Я был искренним, и прав я был, когда весной сказал ей: «Моя любовь не может помешать или взять что-нибудь у вашего мужа». Я с тревогой узнаю, что любовь мою предают, и кто же предает? — она, моя любимая. Земная, чувственная женщина в ней пробудилась о своем праве быть.


9 Января.

Иван Афанасьевич приходил вчера, и его мнение о будущем народа такое: или народ наш иностранцы превратят в чернорабочих, или опять у нас вернется прежнее.


На село наложена контрибуция в 150 тысяч рублей.


Полный иней на рассвете, над березой звезда. Спят все люди. Я одинок. И это счастье, это единственное счастье,

-297-

и все мое счастье. Этого я ни с кем разделить не могу. Это я теряю вдвоем. Об этом тоскую вдвоем: это вспоминаю зимой, как оно было осенью, будто купался в золоте, это весной у берега реки.


Она может быть некрасивой, дурно-чувственной, больной, но что в ней — это я сам, и все то внешнее принимается, как свой сор, как свой пепел, как своя спальня.
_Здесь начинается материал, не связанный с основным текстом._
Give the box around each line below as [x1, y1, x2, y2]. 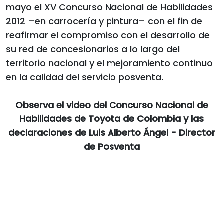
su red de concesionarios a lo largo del [6, 42, 180, 55]
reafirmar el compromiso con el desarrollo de [6, 28, 210, 41]
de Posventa [83, 140, 140, 153]
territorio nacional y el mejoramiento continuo [6, 56, 213, 69]
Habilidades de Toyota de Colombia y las [19, 112, 204, 125]
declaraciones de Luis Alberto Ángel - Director [8, 126, 215, 139]
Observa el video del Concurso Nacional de [15, 98, 208, 111]
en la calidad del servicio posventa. [6, 70, 163, 83]
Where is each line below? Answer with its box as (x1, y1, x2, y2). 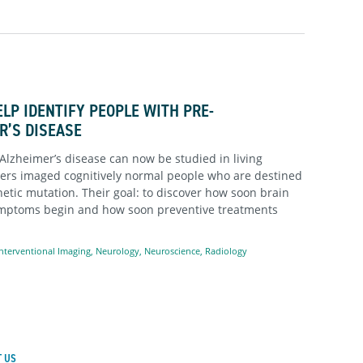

И вот когда это — я сам, или сама — исчезнет, то сор, и пепел, и спальня — все это внезапно делается чужим и внушает сначала раздраженье, потом опрощение и невыносимость бытия. Они уже говорят между собой о дурном дыхании и кроватях в разных комнатах.


«Душа в душу» — точное выражение. «Слиться» — точное выражение.

Ее сила не во власти, как она думает, а в цельности души и тайной готовности во всякое время отдать все свое временно нажитое за неизведанное настоящее. Ее эгоизм — это знак лично-настоящего над всею нивой сомнительного долга. Она выполняла свой долг в течение многих лет, но втайне сомневается самой идеей этого долга: в этом сомнении тайная, живая и моя, в исполнении долга — холодная, иная женщина.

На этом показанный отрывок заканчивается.